A little rest was all the Saints needed to shift their league-leading offense back into overdrive.
That, and a visit from Arizona's porous defense.
Brees threw three touchdown passes, Bush scored on an 83-yard punt return and a spectacular 46-yard run, and New Orleans overwhelmed the defending NFC champion Cardinals, 45-14, in their divisional playoff game yesterday.
"So much for being rusty," Saints coach Sean Payton said. "That bye week was critical, getting guys healthy. ... I knew we were ready, the way we worked all week and we were confident in what we were going to do."
One win from their first Super Bowl, the Saints will host an NFC title game for the first time in franchise history next weekend when they play the winner of today's matchup between Dallas and Minnesota.

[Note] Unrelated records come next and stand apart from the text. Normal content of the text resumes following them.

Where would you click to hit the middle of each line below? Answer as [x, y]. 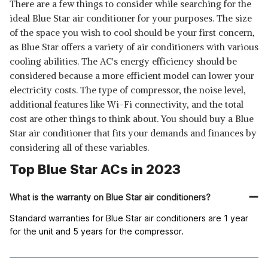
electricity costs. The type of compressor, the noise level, [128, 90]
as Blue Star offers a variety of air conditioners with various [134, 47]
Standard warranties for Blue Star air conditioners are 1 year [129, 218]
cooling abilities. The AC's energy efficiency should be [123, 61]
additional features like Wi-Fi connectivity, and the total [127, 104]
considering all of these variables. [79, 147]
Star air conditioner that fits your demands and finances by [133, 133]
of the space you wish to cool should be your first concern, [132, 33]
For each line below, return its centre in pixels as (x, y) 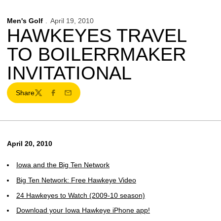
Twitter (44, 97)
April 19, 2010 (72, 21)
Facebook (64, 97)
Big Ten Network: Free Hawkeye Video (76, 180)
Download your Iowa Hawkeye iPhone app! (83, 210)
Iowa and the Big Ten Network (63, 165)
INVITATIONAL (69, 73)
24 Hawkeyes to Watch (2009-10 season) (81, 195)
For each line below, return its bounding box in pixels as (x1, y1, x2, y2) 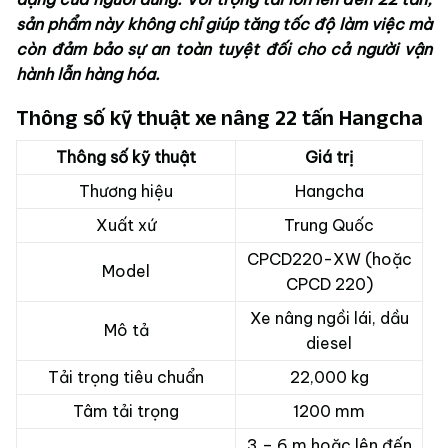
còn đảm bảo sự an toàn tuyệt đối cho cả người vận (16, 39, 432, 60)
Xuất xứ (96, 215, 156, 236)
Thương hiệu (79, 181, 173, 202)
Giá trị (305, 147, 353, 168)
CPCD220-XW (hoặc (246, 249, 412, 270)
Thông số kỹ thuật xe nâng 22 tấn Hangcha (16, 105, 423, 130)
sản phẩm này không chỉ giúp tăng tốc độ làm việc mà (16, 14, 432, 35)
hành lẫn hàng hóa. (16, 64, 160, 85)
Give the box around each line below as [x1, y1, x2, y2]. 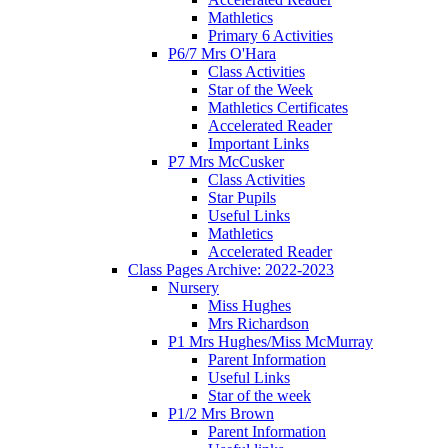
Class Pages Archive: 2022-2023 [128, 260, 334, 278]
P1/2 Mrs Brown [168, 404, 274, 422]
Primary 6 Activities [208, 26, 333, 44]
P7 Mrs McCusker [168, 152, 284, 170]
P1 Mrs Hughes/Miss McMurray [168, 332, 373, 350]
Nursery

"There's been a lot of firsts since Sean Payton has been here in the organization and we want to keep that going," Brees said. "We want to bring this franchise a championship."
Payton, Brees and Bush arrived in New Orleans in 2006, the same year the team returned to its hometown after spending a season as nomads because of Hurricane Katrina. The trio helped the Saints make a storybook run, capturing the franchise's second postseason win before losing at Chicago in its first NFC championship game.

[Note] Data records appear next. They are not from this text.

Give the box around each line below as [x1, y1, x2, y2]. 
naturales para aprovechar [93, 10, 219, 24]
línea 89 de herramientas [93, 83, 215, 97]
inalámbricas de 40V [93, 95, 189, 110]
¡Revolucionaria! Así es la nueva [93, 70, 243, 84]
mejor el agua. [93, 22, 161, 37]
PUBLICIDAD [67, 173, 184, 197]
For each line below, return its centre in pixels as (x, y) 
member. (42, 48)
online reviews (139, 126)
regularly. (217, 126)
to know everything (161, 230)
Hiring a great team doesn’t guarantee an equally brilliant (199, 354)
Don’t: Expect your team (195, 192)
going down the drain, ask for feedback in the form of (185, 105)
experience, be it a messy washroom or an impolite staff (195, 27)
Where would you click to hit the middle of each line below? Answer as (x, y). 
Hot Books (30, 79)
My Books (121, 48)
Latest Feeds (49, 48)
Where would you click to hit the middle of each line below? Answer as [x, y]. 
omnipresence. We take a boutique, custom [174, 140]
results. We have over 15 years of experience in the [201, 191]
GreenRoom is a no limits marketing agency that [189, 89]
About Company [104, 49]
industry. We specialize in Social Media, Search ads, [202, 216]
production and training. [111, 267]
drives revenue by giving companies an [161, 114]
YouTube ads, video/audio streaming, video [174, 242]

"There's no fan base that deserves a championship more than New Orleans and the Who-dat nation," Brees said.
Jeremy Shockey caught a touchdown pass in his return from a three-game absence. Devery Henderson and Marques Colston also had touchdown catches, and Lynell Hamilton had a short touchdown run for the Saints.
After its 51-45 overtime win over Green Bay in the wild-card round, Arizona wound up yielding 90 points in the postseason, the most ever allowed in consecutive playoff games in one season.
"It didn't end the way we wanted it to," said quarterback Kurt Warner, who was hoping to lead his team back to the Super Bowl, where it lost to Pittsburgh last year. "It wasn't nearly as competitive as we wanted it to be, but sometimes you have those days. Today was one of those days for us."
It didn't help that starting defensive backs Dominique Rodgers-Cromartie (left knee sprain) and Antrel Rolle (concussion) went out in the first half.
"We played with a depleted secondary today," Cardinals coach Ken Whisenhunt said. "That hurt us."
Arizona's Tim Hightower burst through a huge hole on the first play from scrimmage, cut back left and stunned the crowd into silence with a 70-yard TD run.
But the Cardinals punted twice and missed a long field goal in the first half before heading into halftime down 35-14. Arizona punted twice more in the third quarter, with Bush scoring on the second to make it 45-14.
Bush finished with 84 yards rushing, 24 yards receiving and 109 yards on three punt returns. Colston caught six passes for 83 yards.
"I knew I was going to get a lot of opportunities today to make plays and just be a difference-maker for my team," Bush said. "I just tried to make the most of it every time I had the ball."
New Orleans scored its third TD with 2:31 left in the first quarter when Bush ran left, stopped, started again, danced away from two defenders who fell on each other missing him, then rocketed into the open field for his 46-yard TD.
"He's a guy who can change the game," Payton said.